I still had the EEG leads trailing from my head and I’d lost a sneaker. I managed to croak out the lie that I was all right, that I was fine, and the man said I had dashed out the door of Shelly’s building and run into him full tilt. Like I was blind, he said. We were at Haven Avenue and 168th Street and he’d been en route to making a delivery at the Neurological Institute. In a minute or so, Harris came running up and apologized to the guy and led me back into the building.

She had me down on the recliner and was taking the leads off my head when Shelly Zubkoff popped in, looking a little ruffled. Apparently, without warning, I had jumped off the bed, knocked Harris away when she tried to stop me, and somehow got out of the building, where I’d bounced off the delivery man. Shelly apologized and observed that I was lucky that the man hadn’t been driving his truck. I had no memory at all about this. One second I was a kid in some other age struggling with a priest, and the next I was out on the street with the UPS guy. Disorienting is barely the word.

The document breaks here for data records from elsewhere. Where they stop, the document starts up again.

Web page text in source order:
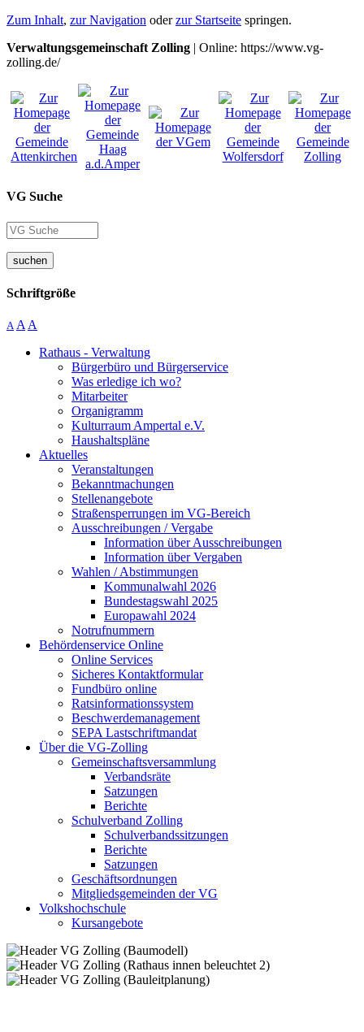
Zum Inhalt, zur Navigation oderzur Startseite springen.
Verwaltungsgemeinschaft Zolling | Online: https://www.vg-
zolling.de/
VG Suche
suchen
Schriftgröße
A A A
Rathaus - Verwaltung
Bürgerbüro und Bürgerservice
Was erledige ich wo?
Mitarbeiter
Organigramm
Kulturraum Ampertal e.V.
Haushaltspläne
Aktuelles
Veranstaltungen
Bekanntmachungen
Stellenangebote
Straßensperrungen im VG-Bereich
Ausschreibungen / Vergabe
Information über Ausschreibungen
Information über Vergaben
Wahlen / Abstimmungen
Kommunalwahl 2026
Bundestagswahl 2025
Europawahl 2024
Notrufnummern
Behördenservice Online
Online Services
Sicheres Kontaktformular
Fundbüro online
Ratsinformationssystem
Beschwerdemanagement
SEPA Lastschriftmandat
Über die VG-Zolling
Gemeinschaftsversammlung
Verbandsräte
Satzungen
Berichte
Schulverband Zolling
Schulverbandssitzungen
Berichte
Satzungen
Geschäftsordnungen
Mitgliedsgemeinden der VG
Volkshochschule
Kursangebote

He made me stay for an hour, for observation he said, although I felt perfectly okay, really good, calm and kind of blank, and again without the usual internal dialogue going on, the crap that constantly fills up our heads, and it turns out, you know, that without that script running, you can really focus down on the world around you, and if you do that everything is really interesting. Everything.

There’s a feeling you get on crank or cocaine where you think you have super powers: anything seems possible, and worse, sensible, which is why you get people painting six-room apartments with a one-inch brush or doing mass murders. But what I felt when I left Zubkoff’s office wasn’t like that at all. I felt perfectly myself, but more so, like there were forces behind me, encouraging me, stroking me. Again that kitten-licking sensation in my head. It was exactly like being a well-beloved child, it was that kind of omnipotence, at home in the universe (a book title I’ve always liked), and everything was just as it should be and everything was interesting.

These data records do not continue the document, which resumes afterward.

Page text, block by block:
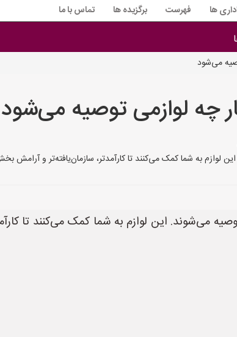
ها فهرست برگزیده ها تماس با ما
می‌شود
چه لوازمی توصیه می‌شود
به شما کمک می‌کنند تا کارآمدتر، سازمان‌یافته‌تر و آرامش بخش‌تر در
می‌شوند. این لوازم به شما کمک می‌کنند تا
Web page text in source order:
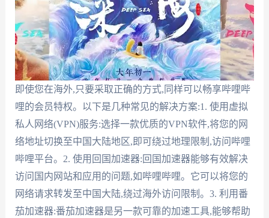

Right, I keep saying that, “interesting” is the word, because as I rode downtown on the subway, the car crowded with the end of rush hour, ordinary people going home to supper and their lives, I couldn’t help staring at the faces and the patterns of the people in random juxtaposition, but it wasn’t random at all-everything was loaded with meaning, and you could point that out with art, I saw, you could make sense of it. I cursed the hours I’d spent being bored and pissed off and getting high because real life wasn’t quite perfect enough for me, and I was nearly crying with the desire to paint these faces and this choir of people arranged for me and paint everything so that people would look at it and say oh, yeah, that’s true, it all makes sense. This vibrating moment.